Die zweite, große Klasse, die wir definiert haben, sind Optimierungsprobleme. Hier geht es darum, bei unterschiedlichsten Anwendungsfällen den jeweils besten Weg zu finden. Ein gutes Beispiel dafür ist unsere Zusammenarbeit mit Infineon: Gemeinsam mit dem Chipentwickler wollen wir eine optimale und reibungslose Auslastung seiner Fabriken erreichen. Andere Beispiele kommen aus dem Bereich betriebswirtschaftlicher Analysen und dem Risikomanagement. Hier geht es darum, anhand historischer Daten aktuelle Risikoentwicklungen abzuschätzen oder Energienetzwerke so zu steuern, dass sie nicht überlastet sind.

Und bei der dritten Klasse geht es um das maschinelle Lernen in seiner Gesamtheit. Der Vorteil dabei: Beim maschinellen Lernen kann ich auf Subroutinen zurückgreifen, die auf einem Quantencomputer so gut laufen, dass Trainingsiterationen reduziert werden können.

 

So vielschichtig und vielversprechend die Chancen in jedem dieser Bereiche sein mögen: Die wenigsten werden sich einen Quantencomputer kaufen wollen.

Natürlich wird sich auf erstmal niemand einen Quantencomputer in sein Unternehmen holen.

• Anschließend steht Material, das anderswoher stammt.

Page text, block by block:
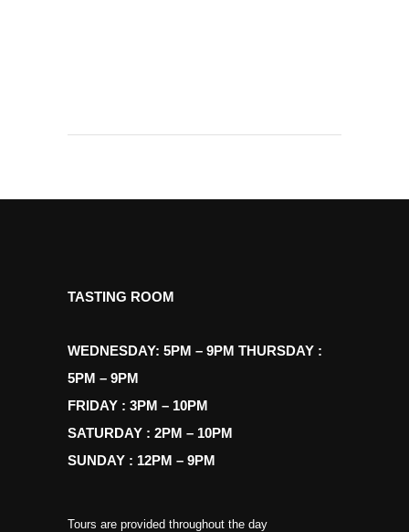
TASTING ROOM
WEDNESDAY: 5PM – 9PM THURSDAY :
5PM – 9PM
FRIDAY : 3PM – 10PM
SATURDAY : 2PM – 10PM
SUNDAY : 12PM – 9PM
Tours are provided throughout the day
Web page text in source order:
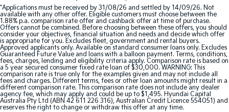
*Applications must be received by 31/08/26 and settled by 14/09/26. Not
available with any other offer. Eligible customers must choose between the
1.88% p.a. comparison rate offer and cashback offer at time of purchase.
Offers cannot be combined. Before choosing between these offers, you should
consider your objectives, financial situation and needs and decide which offer
is appropriate for you. Excludes fleet, government and rental buyers.
Approved applicants only. Available on standard consumer loans only. Excludes
Guaranteed Future Value and loans with a balloon payment. Terms, conditions,
fees, charges, lending and eligibility criteria apply. Comparison rate is based on
a 5 year secured consumer fixed rate loan of $30,000. WARNING: This
comparison rate is true only for the examples given and may not include all
fees and charges. Different terms, fees or other loan amounts might result in a
different comparison rate. This comparison rate does not include any dealer
agency fee, which may apply and could be up to $1,495. Hyundai Capital
Australia Pty Ltd (ABN 42 611 226 316), Australian Credit Licence 554051) and
reserves the right to change or withdraw this offer at any time.
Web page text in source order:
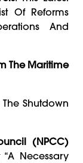
Of Reforms
And
The Maritime
Shutdown
(NPCC)
Necessary
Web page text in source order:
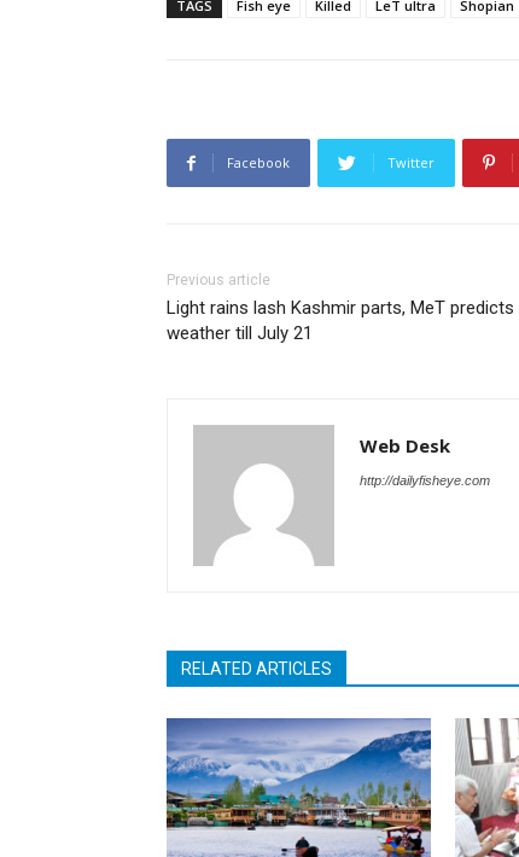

Auch wenn es erste Testläufe mit einer Art Desktop-Quantencomputer gibt, ändert das nichts daran, dass die meisten Quantencomputer für den Betrieb beispielsweise sehr niedrige Temperaturen benötigen und Störeinflüssen gegenüber sehr gut abgeschirmt sein müssen. Nach meiner Einschätzung werden sie deshalb weiterhin vor allem über eine Cloud laufen. Über sie haben Unternehmen sicheren Zugriff auf professionell gepflegte Rechen-Ressourcen und bei Bedarf auch auf die Expertise von Fachleuten an den Quantencomputerstandorten, die sie nutzen können.

 

Das Problem ist aber vermutlich nicht nur der Standort, sondern auch die Formulierung der jeweiligen Fragestellung und die schon erwähnte Zusammenarbeit mit klassischen Computersystemen.

Richtig. Wir brauchen hybride Algorithmen, die das Zusammenspiel zwischen beiden Systemen sicher und extrem schnell koordinieren. Eine der Zielsetzungen in unserem Projekt ist es deshalb, einen Baukasten beziehungsweise Services zur Verfügung zu stellen, damit dem Endanwender oder der Endanwenderin durch das Nutzen von Quantencomputern möglichst wenig Aufwand entsteht.

 

Was bedeutet das konkret für ein Unternehmen?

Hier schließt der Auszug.